Problem to solve: Do any lines in the data below contain "tile"? If so, copy every one of them.

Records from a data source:
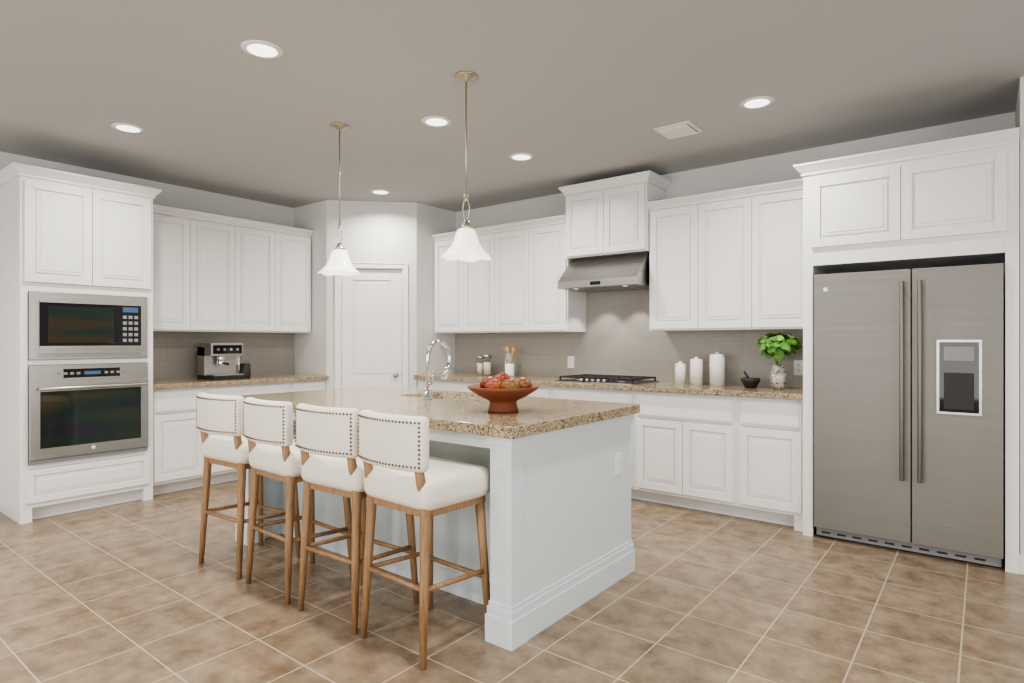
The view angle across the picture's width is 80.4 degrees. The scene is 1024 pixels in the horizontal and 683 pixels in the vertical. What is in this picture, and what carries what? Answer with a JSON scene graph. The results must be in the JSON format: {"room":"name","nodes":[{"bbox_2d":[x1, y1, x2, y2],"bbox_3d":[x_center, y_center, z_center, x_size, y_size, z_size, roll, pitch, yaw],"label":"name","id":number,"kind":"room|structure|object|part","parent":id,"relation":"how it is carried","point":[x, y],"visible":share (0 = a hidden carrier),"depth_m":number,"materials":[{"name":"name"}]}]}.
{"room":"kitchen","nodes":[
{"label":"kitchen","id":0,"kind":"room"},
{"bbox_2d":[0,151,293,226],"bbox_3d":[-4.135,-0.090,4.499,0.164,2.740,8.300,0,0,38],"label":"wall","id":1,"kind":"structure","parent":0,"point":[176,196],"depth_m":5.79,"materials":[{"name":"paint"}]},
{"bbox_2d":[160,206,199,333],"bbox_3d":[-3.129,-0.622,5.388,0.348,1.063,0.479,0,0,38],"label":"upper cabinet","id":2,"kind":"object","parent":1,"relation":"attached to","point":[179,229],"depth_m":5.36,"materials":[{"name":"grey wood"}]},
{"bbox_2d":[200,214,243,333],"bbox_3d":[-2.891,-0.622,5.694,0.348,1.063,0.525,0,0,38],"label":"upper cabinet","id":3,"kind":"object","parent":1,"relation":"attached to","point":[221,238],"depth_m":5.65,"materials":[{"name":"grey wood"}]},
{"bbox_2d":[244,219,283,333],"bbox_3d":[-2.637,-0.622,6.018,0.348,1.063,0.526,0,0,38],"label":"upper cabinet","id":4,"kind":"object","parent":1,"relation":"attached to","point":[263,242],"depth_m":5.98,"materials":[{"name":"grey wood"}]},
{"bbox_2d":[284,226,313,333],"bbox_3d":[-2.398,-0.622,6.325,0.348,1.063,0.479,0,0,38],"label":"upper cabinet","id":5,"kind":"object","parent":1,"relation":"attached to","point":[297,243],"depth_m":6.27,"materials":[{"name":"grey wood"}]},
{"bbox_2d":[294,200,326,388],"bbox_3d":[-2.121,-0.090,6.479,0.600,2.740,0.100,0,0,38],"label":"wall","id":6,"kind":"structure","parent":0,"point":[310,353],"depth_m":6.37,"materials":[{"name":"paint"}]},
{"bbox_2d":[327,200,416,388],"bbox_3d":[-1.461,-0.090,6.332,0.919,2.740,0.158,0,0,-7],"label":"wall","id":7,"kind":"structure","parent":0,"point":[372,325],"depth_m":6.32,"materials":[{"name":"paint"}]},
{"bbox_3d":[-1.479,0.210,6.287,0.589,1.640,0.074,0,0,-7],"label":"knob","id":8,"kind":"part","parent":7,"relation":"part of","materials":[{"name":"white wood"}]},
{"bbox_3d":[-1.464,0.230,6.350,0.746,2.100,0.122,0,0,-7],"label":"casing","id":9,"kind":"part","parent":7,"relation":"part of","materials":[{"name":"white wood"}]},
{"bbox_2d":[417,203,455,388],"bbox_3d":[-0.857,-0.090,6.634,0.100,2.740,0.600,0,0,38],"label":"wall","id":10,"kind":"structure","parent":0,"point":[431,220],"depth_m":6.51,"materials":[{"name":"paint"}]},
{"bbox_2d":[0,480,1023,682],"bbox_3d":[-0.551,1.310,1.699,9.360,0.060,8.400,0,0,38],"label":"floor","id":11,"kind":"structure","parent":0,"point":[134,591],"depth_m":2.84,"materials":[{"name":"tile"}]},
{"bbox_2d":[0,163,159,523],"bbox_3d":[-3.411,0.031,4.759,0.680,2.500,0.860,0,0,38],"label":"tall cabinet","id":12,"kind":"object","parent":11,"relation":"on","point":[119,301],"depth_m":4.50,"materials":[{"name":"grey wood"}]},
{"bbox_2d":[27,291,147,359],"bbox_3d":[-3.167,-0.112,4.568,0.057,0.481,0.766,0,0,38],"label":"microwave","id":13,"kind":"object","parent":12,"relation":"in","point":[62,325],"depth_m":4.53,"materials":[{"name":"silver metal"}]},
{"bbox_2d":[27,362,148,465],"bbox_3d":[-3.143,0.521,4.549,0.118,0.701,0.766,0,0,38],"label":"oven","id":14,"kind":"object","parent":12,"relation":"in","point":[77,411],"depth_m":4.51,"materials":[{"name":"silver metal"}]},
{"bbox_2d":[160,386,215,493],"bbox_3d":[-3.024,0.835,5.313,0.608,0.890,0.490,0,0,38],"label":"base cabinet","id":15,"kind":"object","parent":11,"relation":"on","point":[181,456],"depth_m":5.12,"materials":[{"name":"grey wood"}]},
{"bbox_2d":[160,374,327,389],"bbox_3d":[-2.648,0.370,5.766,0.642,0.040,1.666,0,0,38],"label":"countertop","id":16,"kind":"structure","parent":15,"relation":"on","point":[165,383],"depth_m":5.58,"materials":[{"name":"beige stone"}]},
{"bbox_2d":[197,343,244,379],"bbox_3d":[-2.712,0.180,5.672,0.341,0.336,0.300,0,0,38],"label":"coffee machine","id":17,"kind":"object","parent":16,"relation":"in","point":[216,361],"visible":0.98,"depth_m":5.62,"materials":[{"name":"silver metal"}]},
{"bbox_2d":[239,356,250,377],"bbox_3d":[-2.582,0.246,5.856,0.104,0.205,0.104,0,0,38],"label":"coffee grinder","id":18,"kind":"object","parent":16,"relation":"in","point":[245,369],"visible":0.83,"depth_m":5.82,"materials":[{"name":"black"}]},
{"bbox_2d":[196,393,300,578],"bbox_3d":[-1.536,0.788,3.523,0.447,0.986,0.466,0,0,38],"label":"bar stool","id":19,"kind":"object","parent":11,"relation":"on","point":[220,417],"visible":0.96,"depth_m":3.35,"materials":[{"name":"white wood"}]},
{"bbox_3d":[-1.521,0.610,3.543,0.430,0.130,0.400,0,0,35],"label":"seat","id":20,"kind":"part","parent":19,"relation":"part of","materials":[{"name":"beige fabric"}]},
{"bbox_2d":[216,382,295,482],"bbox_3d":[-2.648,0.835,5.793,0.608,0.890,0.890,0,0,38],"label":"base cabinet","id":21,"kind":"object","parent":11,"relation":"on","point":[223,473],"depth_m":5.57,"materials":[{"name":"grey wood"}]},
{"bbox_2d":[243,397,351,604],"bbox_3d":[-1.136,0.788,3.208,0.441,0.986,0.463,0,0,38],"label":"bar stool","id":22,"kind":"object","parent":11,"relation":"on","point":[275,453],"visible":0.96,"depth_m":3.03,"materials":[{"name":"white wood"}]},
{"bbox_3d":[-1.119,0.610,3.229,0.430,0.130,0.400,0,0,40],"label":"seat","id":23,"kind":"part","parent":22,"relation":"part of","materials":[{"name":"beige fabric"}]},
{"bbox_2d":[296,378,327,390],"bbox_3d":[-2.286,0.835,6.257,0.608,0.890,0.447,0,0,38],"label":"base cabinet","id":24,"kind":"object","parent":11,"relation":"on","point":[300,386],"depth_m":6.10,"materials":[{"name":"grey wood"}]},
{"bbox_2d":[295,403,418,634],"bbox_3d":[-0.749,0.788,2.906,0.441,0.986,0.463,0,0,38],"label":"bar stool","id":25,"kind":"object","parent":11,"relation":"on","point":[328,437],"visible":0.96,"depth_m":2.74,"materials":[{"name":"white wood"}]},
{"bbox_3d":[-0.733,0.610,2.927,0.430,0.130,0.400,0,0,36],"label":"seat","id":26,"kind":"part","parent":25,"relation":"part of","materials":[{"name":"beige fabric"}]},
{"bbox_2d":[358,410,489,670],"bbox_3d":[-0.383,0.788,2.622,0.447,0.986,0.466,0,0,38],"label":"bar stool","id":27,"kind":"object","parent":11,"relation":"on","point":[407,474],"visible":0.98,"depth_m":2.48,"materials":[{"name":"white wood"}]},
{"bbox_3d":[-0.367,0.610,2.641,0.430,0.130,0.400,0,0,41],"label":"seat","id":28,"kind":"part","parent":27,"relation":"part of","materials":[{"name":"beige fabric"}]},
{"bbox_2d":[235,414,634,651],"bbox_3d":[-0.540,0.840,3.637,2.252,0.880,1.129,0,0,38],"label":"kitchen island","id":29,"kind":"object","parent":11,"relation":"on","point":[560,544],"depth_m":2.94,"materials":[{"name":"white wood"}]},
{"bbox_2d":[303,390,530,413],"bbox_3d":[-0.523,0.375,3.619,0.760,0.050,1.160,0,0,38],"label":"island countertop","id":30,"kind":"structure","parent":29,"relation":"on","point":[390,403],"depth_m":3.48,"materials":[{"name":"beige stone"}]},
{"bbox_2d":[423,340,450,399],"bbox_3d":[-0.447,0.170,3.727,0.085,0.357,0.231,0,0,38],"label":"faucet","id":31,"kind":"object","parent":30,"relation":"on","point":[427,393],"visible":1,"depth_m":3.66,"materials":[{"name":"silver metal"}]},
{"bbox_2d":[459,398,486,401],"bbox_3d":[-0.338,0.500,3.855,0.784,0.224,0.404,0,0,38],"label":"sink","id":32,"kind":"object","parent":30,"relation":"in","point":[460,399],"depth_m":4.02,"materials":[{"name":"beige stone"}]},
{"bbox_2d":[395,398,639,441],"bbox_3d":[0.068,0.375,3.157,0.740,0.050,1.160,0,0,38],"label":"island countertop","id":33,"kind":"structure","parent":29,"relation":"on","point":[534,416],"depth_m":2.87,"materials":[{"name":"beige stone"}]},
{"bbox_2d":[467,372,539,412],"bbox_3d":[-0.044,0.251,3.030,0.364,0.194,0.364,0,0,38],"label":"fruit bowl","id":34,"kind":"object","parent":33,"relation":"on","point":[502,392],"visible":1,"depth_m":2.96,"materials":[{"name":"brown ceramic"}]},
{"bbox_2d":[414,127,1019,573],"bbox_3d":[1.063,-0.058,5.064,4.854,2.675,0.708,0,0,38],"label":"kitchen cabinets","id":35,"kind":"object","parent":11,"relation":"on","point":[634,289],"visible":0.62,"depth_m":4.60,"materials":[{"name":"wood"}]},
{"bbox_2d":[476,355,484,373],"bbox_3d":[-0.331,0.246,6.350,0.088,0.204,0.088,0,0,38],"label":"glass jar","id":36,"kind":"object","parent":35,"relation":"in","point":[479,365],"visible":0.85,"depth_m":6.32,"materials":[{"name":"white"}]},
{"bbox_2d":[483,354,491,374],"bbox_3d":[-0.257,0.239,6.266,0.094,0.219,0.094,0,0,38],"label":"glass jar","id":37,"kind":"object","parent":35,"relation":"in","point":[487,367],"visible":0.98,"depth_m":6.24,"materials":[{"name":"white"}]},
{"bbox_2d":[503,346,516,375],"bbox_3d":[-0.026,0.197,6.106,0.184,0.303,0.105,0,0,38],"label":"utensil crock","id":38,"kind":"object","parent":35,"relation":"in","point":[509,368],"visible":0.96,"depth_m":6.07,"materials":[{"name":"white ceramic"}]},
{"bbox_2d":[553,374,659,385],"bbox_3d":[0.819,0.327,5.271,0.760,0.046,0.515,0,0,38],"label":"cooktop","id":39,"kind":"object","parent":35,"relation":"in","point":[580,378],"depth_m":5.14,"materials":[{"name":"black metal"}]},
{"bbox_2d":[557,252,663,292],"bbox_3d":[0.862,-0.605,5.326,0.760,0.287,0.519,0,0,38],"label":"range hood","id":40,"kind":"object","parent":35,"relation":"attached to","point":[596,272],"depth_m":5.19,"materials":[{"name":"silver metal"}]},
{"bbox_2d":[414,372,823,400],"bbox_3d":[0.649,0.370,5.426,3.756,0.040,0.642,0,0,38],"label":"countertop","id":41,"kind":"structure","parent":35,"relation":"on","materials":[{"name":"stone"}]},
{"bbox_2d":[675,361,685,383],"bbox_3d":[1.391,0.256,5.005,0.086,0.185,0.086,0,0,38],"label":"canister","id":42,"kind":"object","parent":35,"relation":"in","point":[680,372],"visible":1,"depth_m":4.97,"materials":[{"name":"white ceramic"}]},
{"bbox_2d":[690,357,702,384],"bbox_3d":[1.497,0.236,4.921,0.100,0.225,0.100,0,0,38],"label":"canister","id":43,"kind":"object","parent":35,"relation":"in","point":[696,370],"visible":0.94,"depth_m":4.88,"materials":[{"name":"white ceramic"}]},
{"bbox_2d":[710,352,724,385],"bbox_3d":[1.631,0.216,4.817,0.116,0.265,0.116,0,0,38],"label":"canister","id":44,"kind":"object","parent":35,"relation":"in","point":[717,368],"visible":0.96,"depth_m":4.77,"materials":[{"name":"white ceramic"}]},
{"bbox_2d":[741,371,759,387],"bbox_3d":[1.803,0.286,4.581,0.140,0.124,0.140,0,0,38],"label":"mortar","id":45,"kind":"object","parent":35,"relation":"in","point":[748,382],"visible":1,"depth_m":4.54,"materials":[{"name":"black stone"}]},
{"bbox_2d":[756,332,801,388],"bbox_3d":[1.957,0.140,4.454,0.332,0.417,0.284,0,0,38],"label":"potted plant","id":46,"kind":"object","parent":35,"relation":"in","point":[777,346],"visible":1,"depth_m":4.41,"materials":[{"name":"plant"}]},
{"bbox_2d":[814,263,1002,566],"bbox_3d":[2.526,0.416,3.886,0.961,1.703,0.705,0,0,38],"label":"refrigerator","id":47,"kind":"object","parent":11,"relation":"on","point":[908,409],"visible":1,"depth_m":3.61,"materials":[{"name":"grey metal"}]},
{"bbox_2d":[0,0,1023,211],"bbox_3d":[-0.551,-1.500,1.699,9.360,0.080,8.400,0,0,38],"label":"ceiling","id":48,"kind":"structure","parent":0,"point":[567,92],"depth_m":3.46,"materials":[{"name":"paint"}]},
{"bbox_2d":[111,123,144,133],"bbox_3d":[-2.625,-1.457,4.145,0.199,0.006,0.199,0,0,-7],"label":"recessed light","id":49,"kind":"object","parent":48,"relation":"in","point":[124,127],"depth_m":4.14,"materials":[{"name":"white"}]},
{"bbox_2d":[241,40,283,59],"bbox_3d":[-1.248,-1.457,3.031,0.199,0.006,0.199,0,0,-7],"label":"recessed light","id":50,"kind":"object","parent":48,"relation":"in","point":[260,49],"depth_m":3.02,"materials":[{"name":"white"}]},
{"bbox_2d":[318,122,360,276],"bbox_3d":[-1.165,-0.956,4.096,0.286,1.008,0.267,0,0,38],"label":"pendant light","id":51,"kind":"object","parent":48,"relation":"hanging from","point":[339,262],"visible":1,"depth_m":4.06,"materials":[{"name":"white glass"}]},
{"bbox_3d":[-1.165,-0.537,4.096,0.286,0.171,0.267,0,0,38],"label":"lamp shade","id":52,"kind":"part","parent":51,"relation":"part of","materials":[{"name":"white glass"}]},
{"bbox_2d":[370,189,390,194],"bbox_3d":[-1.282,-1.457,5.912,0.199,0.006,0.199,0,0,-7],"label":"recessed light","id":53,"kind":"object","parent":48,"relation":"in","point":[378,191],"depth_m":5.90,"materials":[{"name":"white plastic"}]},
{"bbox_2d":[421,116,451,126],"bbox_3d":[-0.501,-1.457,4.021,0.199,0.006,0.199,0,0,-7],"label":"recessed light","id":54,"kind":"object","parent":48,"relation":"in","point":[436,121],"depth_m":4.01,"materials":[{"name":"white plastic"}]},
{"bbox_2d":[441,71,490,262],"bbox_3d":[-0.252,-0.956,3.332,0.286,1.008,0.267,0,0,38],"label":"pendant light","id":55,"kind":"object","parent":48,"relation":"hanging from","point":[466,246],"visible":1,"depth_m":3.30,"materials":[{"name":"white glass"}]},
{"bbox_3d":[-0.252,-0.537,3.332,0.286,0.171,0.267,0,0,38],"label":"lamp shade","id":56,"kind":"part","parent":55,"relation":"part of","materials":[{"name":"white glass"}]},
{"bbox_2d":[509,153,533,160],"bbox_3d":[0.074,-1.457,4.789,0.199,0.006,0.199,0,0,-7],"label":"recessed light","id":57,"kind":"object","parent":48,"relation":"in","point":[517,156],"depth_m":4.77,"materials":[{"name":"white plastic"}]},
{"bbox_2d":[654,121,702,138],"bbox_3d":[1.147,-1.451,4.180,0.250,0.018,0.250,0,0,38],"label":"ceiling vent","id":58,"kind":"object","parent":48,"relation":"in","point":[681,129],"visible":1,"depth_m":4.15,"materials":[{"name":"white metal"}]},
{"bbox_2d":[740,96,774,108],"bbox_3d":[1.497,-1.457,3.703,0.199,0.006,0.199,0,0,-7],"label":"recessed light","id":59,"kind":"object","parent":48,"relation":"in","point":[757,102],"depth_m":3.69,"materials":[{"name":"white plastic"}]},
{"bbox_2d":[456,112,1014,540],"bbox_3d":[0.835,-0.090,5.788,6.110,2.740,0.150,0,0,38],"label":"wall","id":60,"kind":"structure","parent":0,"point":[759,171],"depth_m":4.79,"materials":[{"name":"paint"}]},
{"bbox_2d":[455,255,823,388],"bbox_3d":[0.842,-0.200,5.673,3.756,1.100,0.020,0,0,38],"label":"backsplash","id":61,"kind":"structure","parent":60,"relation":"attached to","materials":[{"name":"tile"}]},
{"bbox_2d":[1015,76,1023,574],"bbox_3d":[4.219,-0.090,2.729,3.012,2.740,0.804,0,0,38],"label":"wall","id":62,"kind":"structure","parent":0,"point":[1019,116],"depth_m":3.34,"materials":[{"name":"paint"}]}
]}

Output:
{"bbox_2d":[0,480,1023,682],"bbox_3d":[-0.551,1.310,1.699,9.360,0.060,8.400,0,0,38],"label":"floor","id":11,"kind":"structure","parent":0,"point":[134,591],"depth_m":2.84,"materials":[{"name":"tile"}]},
{"bbox_2d":[455,255,823,388],"bbox_3d":[0.842,-0.200,5.673,3.756,1.100,0.020,0,0,38],"label":"backsplash","id":61,"kind":"structure","parent":60,"relation":"attached to","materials":[{"name":"tile"}]},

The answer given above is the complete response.